Clinical meaning
Aortic root dilation refers to progressive enlargement of the aortic root, the segment of the ascending aorta that extends from the aortic annulus to the sinotubular junction, encompassing the sinuses of Valsalva and the coronary artery ostia. The normal aortic root diameter ranges from 2.0 to 3.7 cm, with dilation defined as measurements exceeding the upper limit of normal for age, sex, and body surface area, typically above 4.0 cm. The aortic root wall consists of three layers: the tunica intima (endothelial cells providing a smooth blood-flow surface), the tunica media (smooth muscle cells and elastic lamellae embedded in an extracellular matrix of collagen, elastin, and glycosaminoglycans that provides tensile strength and elasticity), and the tunica adventitia (connective tissue, vasa vasorum, and nerve fibers). Aortic root dilation results from degeneration of the tunica media, a process historically called cystic medial necrosis or cystic medial degeneration. In this process, smooth muscle cell apoptosis occurs alongside fragmentation and loss of elastic fibers, accumulation of mucoid ground substance (pools of basophilic proteoglycans that replace the normal organized lamellar structure), and disorganization of collagen fibrils. These changes weaken the aortic wall, reducing its ability to withstand the hemodynamic stress of pulsatile blood flow, leading to progressive dilation.
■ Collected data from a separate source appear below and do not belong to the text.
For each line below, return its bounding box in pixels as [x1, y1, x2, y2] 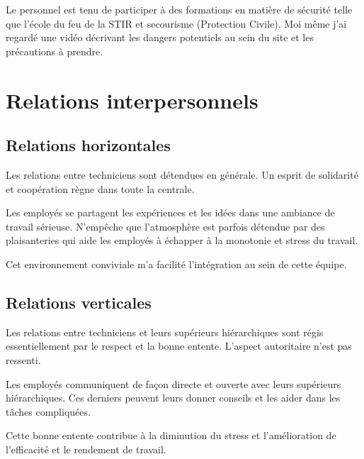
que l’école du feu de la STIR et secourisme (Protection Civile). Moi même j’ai [6, 16, 347, 31]
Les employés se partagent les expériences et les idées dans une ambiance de [6, 205, 335, 220]
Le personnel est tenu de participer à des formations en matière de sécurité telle [6, 2, 353, 16]
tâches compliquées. [6, 404, 91, 419]
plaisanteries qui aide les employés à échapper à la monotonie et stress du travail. [6, 233, 358, 248]
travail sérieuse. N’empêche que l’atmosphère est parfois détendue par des [6, 219, 325, 233]
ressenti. [6, 352, 41, 367]
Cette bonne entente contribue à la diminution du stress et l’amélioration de [6, 428, 336, 443]
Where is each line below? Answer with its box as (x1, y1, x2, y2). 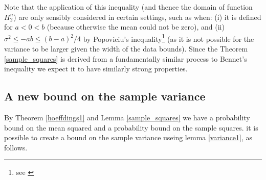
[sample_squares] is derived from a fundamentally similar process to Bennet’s (4, 53, 247, 64)
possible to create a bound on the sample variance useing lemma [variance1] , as (4, 132, 253, 143)
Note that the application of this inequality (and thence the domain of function (4, 2, 253, 12)
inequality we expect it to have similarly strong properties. (4, 63, 188, 74)
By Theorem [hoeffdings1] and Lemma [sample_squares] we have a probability (4, 112, 250, 123)
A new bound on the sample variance (4, 88, 206, 104)
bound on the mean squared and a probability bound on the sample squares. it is (4, 122, 258, 133)
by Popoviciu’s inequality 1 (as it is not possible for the (83, 32, 254, 44)
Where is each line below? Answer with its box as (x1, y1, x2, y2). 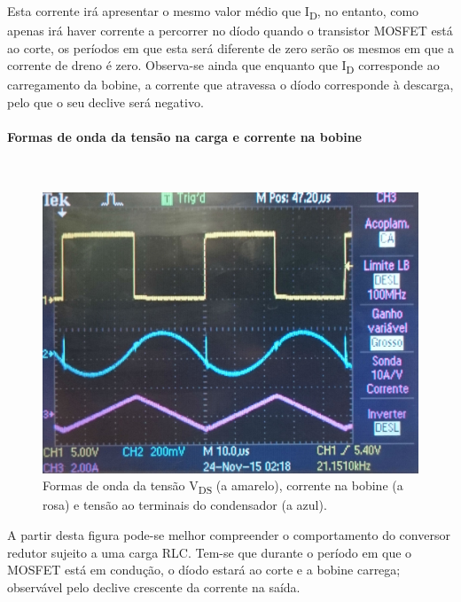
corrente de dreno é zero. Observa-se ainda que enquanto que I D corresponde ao (7, 56, 440, 77)
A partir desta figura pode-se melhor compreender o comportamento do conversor (7, 526, 450, 544)
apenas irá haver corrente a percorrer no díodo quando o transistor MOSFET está (7, 21, 453, 40)
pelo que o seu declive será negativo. (7, 93, 204, 112)
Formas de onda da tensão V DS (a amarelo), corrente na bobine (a (43, 476, 403, 497)
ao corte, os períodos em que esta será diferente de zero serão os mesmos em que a (7, 38, 454, 57)
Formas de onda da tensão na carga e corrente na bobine (7, 128, 362, 146)
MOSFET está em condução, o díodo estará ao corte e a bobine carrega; (7, 560, 401, 579)
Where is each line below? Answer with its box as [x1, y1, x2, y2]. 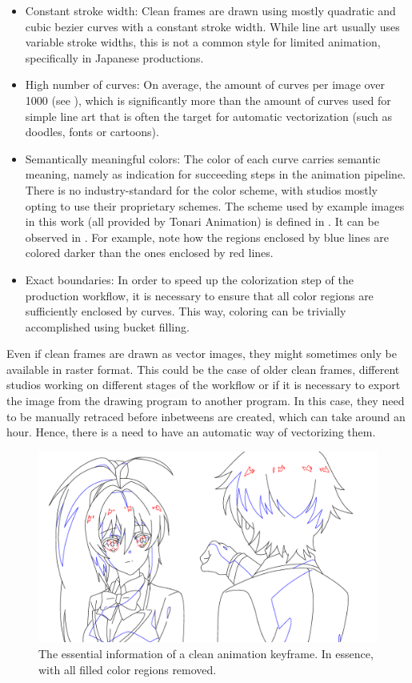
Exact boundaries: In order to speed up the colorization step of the [25, 271, 354, 287]
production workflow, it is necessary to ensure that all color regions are [25, 287, 374, 303]
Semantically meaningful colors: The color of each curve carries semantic [25, 150, 381, 167]
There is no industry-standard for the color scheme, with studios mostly [25, 181, 378, 198]
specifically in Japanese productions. [25, 49, 204, 66]
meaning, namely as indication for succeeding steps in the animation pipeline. [25, 166, 406, 183]
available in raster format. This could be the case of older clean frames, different [6, 360, 400, 377]
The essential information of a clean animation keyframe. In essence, [38, 645, 374, 661]
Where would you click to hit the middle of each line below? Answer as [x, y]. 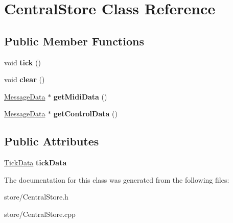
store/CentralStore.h [36, 197]
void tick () [22, 62]
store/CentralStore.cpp [40, 214]
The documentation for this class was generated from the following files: [117, 179]
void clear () [25, 79]
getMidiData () [80, 96]
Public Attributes [52, 141]
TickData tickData [36, 163]
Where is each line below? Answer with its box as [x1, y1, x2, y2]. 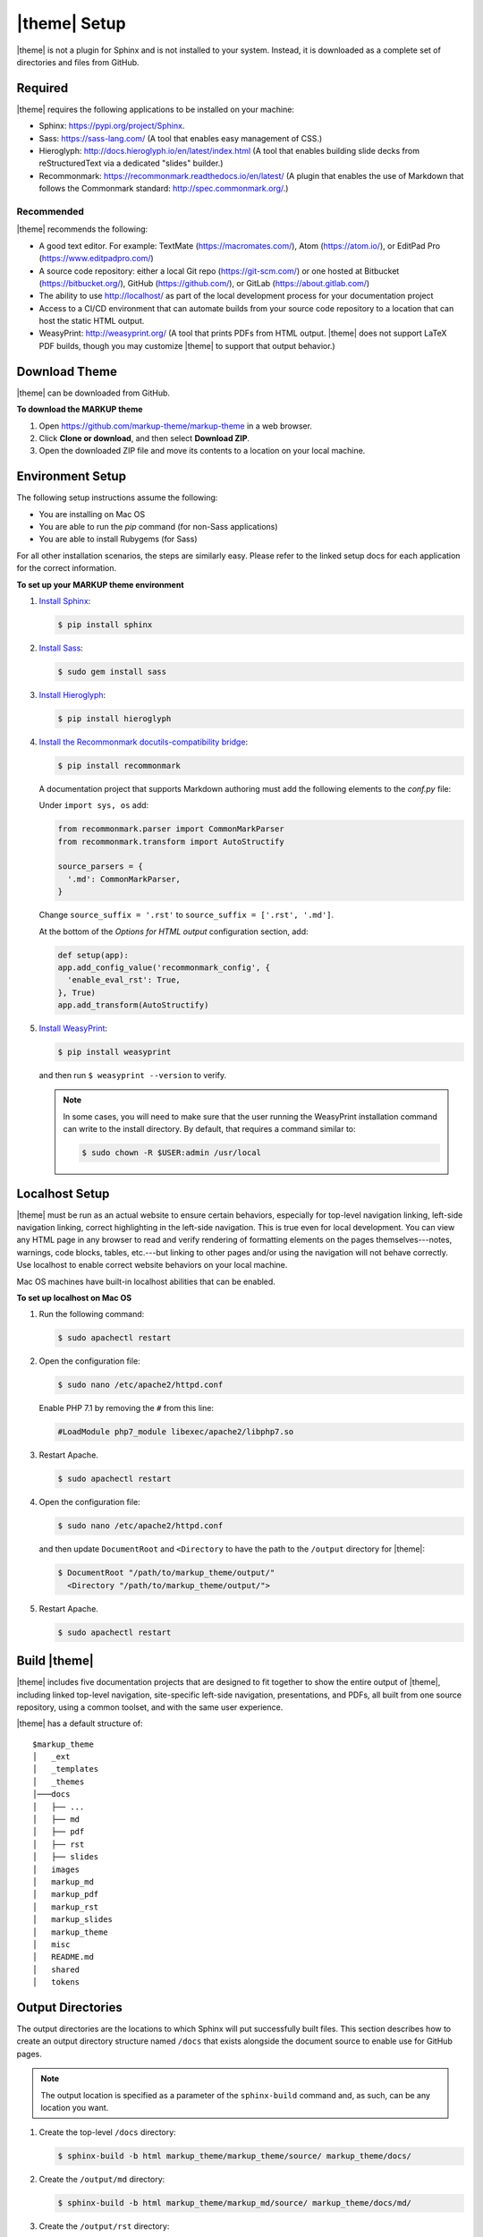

The pathogenesis varies by etiology. In heritable connective tissue disorders such as Marfan syndrome (mutations in FBN1 encoding fibrillin-1), the deficiency of fibrillin-1 disrupts microfibrillar scaffolding that normally sequesters transforming growth factor-beta (TGF-beta) in the extracellular matrix. Excess free TGF-beta signaling activates matrix metalloproteinases (MMPs), particularly MMP-2 and MMP-9, which degrade elastin and collagen, accelerating medial degeneration. In Loeys-Dietz syndrome (mutations in TGFBR1 or TGFBR2), paradoxical upregulation of TGF-beta signaling occurs despite receptor dysfunction, producing aggressive aortic dilation with a high risk of dissection at relatively small aortic diameters. In Ehlers-Danlos syndrome (vascular type, COL3A1 mutations), defective type III collagen synthesis compromises vascular wall integrity, predisposing to spontaneous arterial rupture and dissection. Turner syndrome (45,X karyotype) is associated with aortic root dilation and bicuspid aortic valve, with the risk of dissection disproportionately high relative to the degree of dilation.